IBM-Applied-Data-Science-Capstone-Project

#Problem Statement:

SpaceX is successful because their rocket launches are relatively inexpensive. SpaceX advertises Falcon 9 rocket launches on its website with a cost of 62 million dollars; other providers cost upwards of 165 million dollars each, much of the savings is because SpaceX can reuse the first stage. Therefore, if we can determine if the first stage will land, we can determine the cost of a launch. Spaces X’s Falcon 9 launch like regular rockets. There are three stages of a rocket launch. The payload is enclosed in the fairings. Stage two, or the second stage, helps bring the payload to orbit, but most of the work is done by the first stage. This stage does most of the work and is much larger than the second stage. This stage is quite large and expensive. Unlike other rocket providers, SpaceX's Falcon 9 can recover the first stage. Sometimes the first stage does not land. Sometimes it will crash. Other times, Space X will sacrifice the first stage due to the mission parameters like payload, orbit, and customer.

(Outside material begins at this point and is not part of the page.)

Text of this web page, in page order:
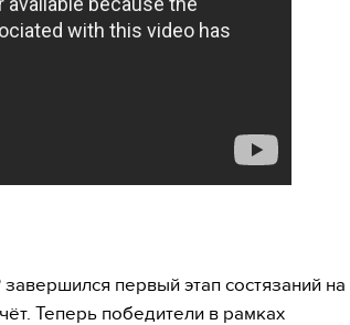
первый этап состязаний на
Теперь победители в рамках

In this project, you will take the role of a data scientist working for a new rocket company - Space Y that would like to compete with SpaceX founded by Billionaire industrialist Allon Musk. My job is to determine the price of each launch. I did this by gathering information about SpaceX and creating dashboards for the team. I also determined if SpaceX will reuse the first stage. Instead of using rocket science to determine if the first stage will land successfully, I trained a machine learning model and use public information to predict if SpaceX will reuse the first stage.

#Objective:

The objective is very clear. I have to evaluate the viability of the new company Space Y to compete with Space X.

#Desirable answers:

The best way to estimate the total cost for launches, by predicting successful landings of the first stage of rockets; and Where is the best place to make launches.

#Methodology :

1.Data Collection from 2 sources - i) SpaceX API & ii) Webscrapping from wikiepdia

2.Data Wrangling - Collected data was enriched by creating a landing outcome label based on outcome data after summarizing and analyzing features

3.EDA using SQL & Visualization

4.Interactive Visual Analysis by creating Dashboard

  1. Machine Learning Predictive Analysis using Classification Models - Data that was collected until this step were normalized, divided in training and test data sets and evaluated by four different classification models (Logistic Regression, Support Vector Model, Decision Tree & K Nearest Neighbours Model), being the accuracy of each model evaluated using different combinations of parameters.

#Results:

  • Space X uses 4 different launch sites;
  • The first success landing outcome happened in 2015 fiver year after the first launch;
  • Almost 100% of mission outcomes were successful;
  • Two booster versions failed at landing in drone ships in 2015: F9 v1.1 B1012 and F9 v1.1 B1015;
  • The number of landing outcomes became as better as years passed.
  • Using interactive analytics was possible to identify that launch sites use to be in safety places, near sea and have a good logistic infrastructure around
  • Predictive Analysis showed that Decision Tree Classifier is the best model to predict successful landings, having accuracy over 87% and accuracy for test data over 94%.